Before suing for wrongful termination in MA, you need to gather your employment documents, as your employment status has to be clearly documented if you want to prove your wrongful termination claim. The employment documents you may need include:
- personnel file;
- employment agreement/contract (if applicable);
- employee handbook;
- workplace policies;
- job evaluations;
- union contracts;
- pay stubs;
- memos between employer and employee;
- termination notice if it came in writing, or a memo of the conversation if the termination was oral.
You should compile a precise timeline of events as they happened up to being terminated in Massachusetts. You should include evaluations of your job performance and when they took place as being fired despite positive feedback can mean a wrongful termination has taken place for a reason that is nothing to do with your work performance. Make sure you know who was directly involved in your wrongful termination such as your boss or HR or even indirectly through clients and co-workers. Write down the date the termination took place and who was present and if any reasons were given.
Massachusetts employment laws allow a number of remedies for victims of wrongful termination. Depending on the cause of the wrongful termination, an employee in Massachusetts may be able to seek a remedy for wrongful termination. Remedies for wrongful termination include the following:
- reinstatement of employment;
- back and/or forward pay;
- punitive damages;
- damages for emotional distress.
Before filing a claim for wrongful termination in Massachusetts, evidence needs to be available proving that the wrongful termination is illegal. Depending on the reason for the termination this could include reports from co-workers stating why they thought the termination was due to discrimination or one of the other unlawful reasons such as being a whistleblower or refusing to take part in an illegal activity.

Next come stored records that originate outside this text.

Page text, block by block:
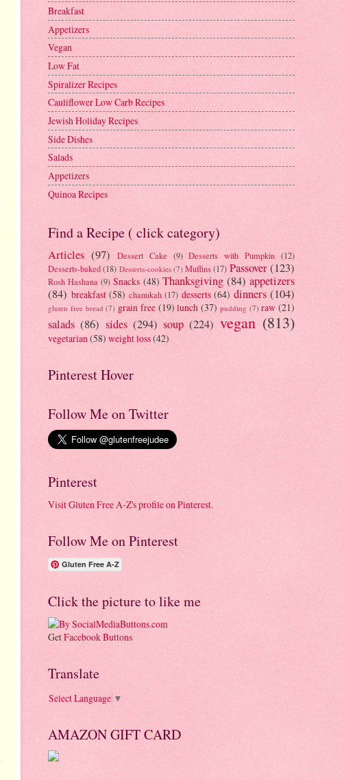
Breakfast
Appetizers
Vegan
Low Fat
Spiralizer Recipes
Cauliflower Low Carb Recipes
Jewish Holiday Recipes
Side Dishes
Salads
Appetizers
Quinoa Recipes
Find a Recipe ( click category)
Articles (97) Dessert Cake (9) Desserts with Pumpkin (12)
Desserts-baked (18) Desserts-cookies (7) Muffins (17) Passover(123)
Rosh Hashana (9) Snacks (48) Thanksgiving (84) appetizers
(84) breakfast (58) chanukah (17) desserts (64) dinners (104)
gluten free bread (7) grain free (19) lunch (37) pudding (7) raw (21)
salads (86) sides (294) soup (224) vegan (813)
vegetarian(58) weight loss(42)
Pinterest Hover
Follow Me on Twitter
Pinterest
Visit Gluten Free A-Z's profile on Pinterest.
Follow Me on Pinterest
Gluten Free A-Z
Click the picture to like me
GetFacebook Buttons
Translate
Select Language ▼
AMAZON GIFT CARD
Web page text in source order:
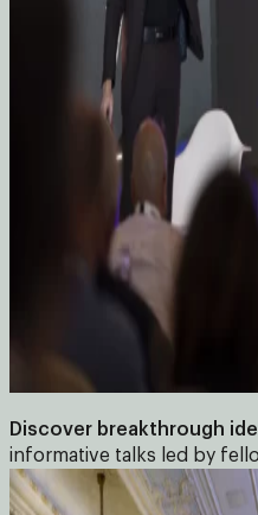
Discover breakthrough
informative talks led by
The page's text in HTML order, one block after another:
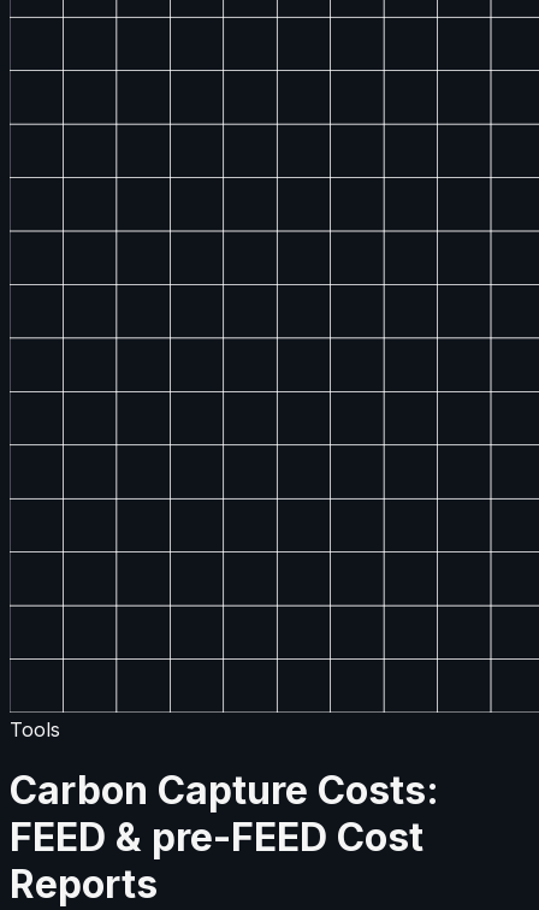
Tools
Carbon Capture Costs:
FEED & pre-FEED Cost
Reports
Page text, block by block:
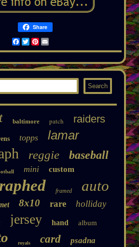
Share
Facebook
TwitterPinterest
Email
baltimore patch raiders
topps lamar
reggie baseball
mini custom
framed auto
8x10 rare holliday
jersey hand album
royals card psadna
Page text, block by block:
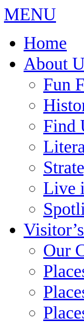
MENU
Home
About
Fun
Find
Live
Our
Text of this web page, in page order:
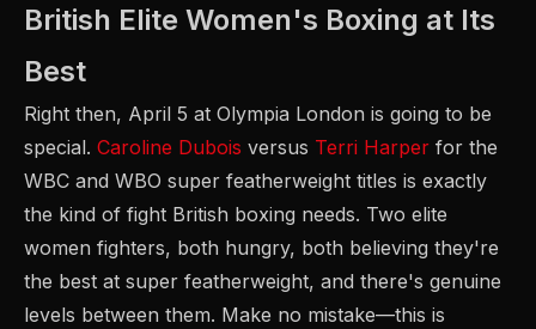
British Elite Women's Boxing at Its
Best
Right then, April 5 at Olympia London is going to be
special. Caroline Dubois versus Terri Harper for the
WBC and WBO super featherweight titles is exactly
the kind of fight British boxing needs. Two elite
women fighters, both hungry, both believing they're
the best at super featherweight, and there's genuine
levels between them. Make no mistake—this is
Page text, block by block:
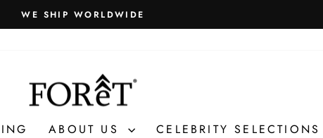
Pause
and exclusive benefits unlock automatically at checkout. No codes.
ABOUT US CELEBRITY SELECTIONS
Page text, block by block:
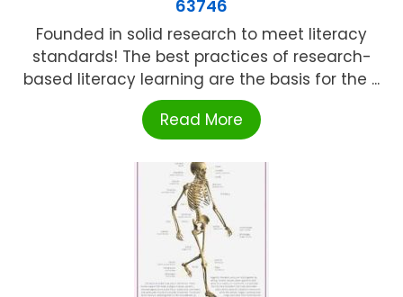
63746
Founded in solid research to meet literacy
standards! The best practices of research-
based literacy learning are the basis for the ...
Read More
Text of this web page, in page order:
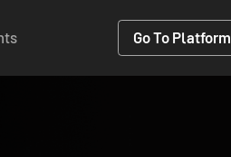
Go To Platform
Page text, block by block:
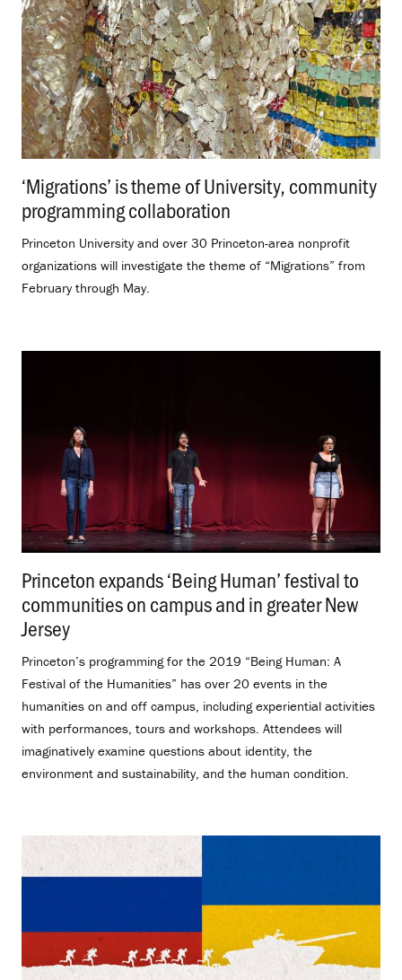
‘Migrations’ is theme of University, community
programming collaboration
Princeton University and over 30 Princeton-area nonprofit
organizations will investigate the theme of “Migrations” from
February through May.
Princeton expands ‘Being Human’ festival to
communities on campus and in greater New
Jersey
Princeton’s programming for the 2019 “Being Human: A
Festival of the Humanities” has over 20 events in the
humanities on and off campus, including experiential activities
with performances, tours and workshops. Attendees will
imaginatively examine questions about identity, the
environment and sustainability, and the human condition.
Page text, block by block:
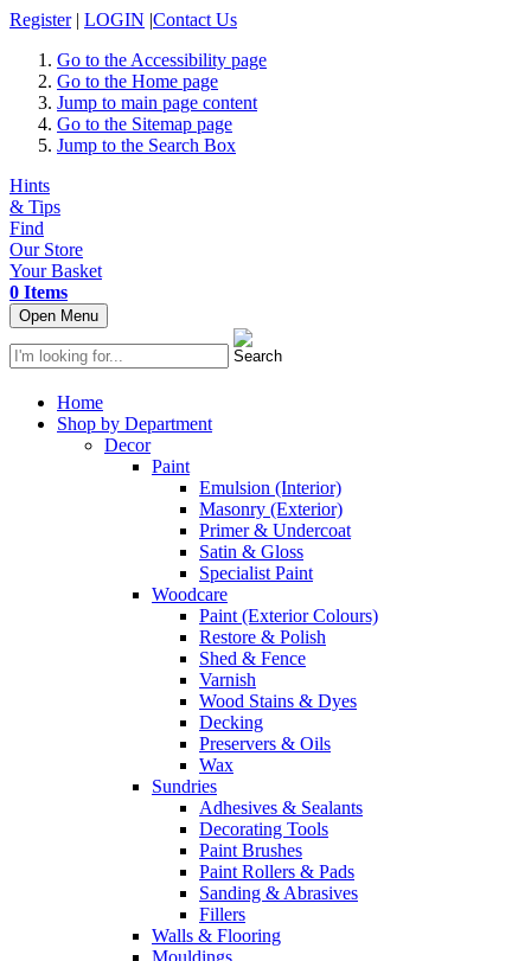
Register | LOGIN |Contact Us
Go to the Accessibility page
Go to the Home page
Jump to main page content
Go to the Sitemap page
Jump to the Search Box
Hints
& Tips
Find
Our Store
Your Basket
0 Items
Open Menu
Home
Shop by Department
Decor
Paint
Emulsion (Interior)
Masonry (Exterior)
Primer & Undercoat
Satin & Gloss
Specialist Paint
Woodcare
Paint (Exterior Colours)
Restore & Polish
Shed & Fence
Varnish
Wood Stains & Dyes
Decking
Preservers & Oils
Wax
Sundries
Adhesives & Sealants
Decorating Tools
Paint Brushes
Paint Rollers & Pads
Sanding & Abrasives
Fillers
Walls & Flooring
Mouldings
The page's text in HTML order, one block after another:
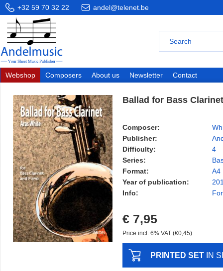
+32 59 70 32 22 andel@telenet.be
Webshop Composers About us Newsletter Contact
Ballad for Bass Clarinet
Composer:
Publisher:
Difficulty:
4
Series:
Format:
A4
Year of publication:
Info:
€ 7,95
Price incl. 6% VAT (€0,45)
PRINTED SET IN
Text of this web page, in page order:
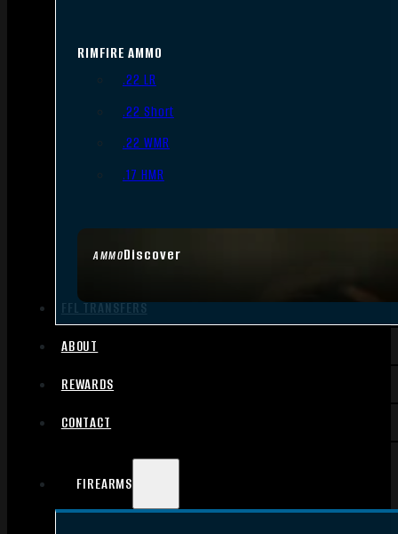
AMMODiscover
RIMFIRE AMMO
.22 LR
.22 Short
.22 WMR
.17 HMR
FFL TRANSFERS
ABOUT
REWARDS
CONTACT
FIREARMS
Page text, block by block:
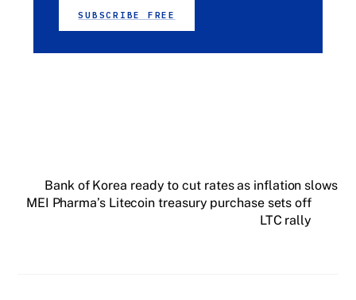
SUBSCRIBE FREE
Bank of Korea ready to cut rates as inflation slows
MEI Pharma’s Litecoin treasury purchase sets off
LTC rally
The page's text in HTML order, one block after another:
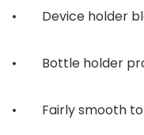
• Device holder
• Bottle holder
• Fairly smooth to
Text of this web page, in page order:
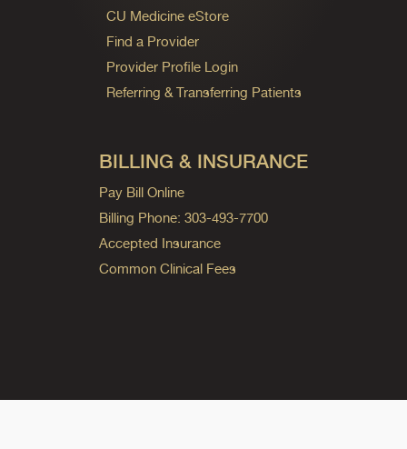
CU Medicine eStore
Find a Provider
Provider Profile Login
Referring & Transferring Patients
BILLING & INSURANCE
Pay Bill Online
Billing Phone: 303-493-7700
Accepted Insurance
Common Clinical Fees

How Can A Wrongful Termination Lawyer Help?
One good reason for seeking help from an employment lawyer who takes cases in Massachusetts is the time limit you have to dispute your wrongful termination and file a claim with the EEOC or MCAD. This is 300 days from the date that you believe you were wrongfully terminated. A lawyer may help ensure your claim is made before the deadline. After you receive an official notice of your right to sue from the EEOC, you will have 90 days to file in state or federal court. For a case under Massachusetts law, you may sue in court as soon as 30 days after receiving a notice of dismissal from MCAD, but within three years from the date you believe you were discriminated or retaliated against.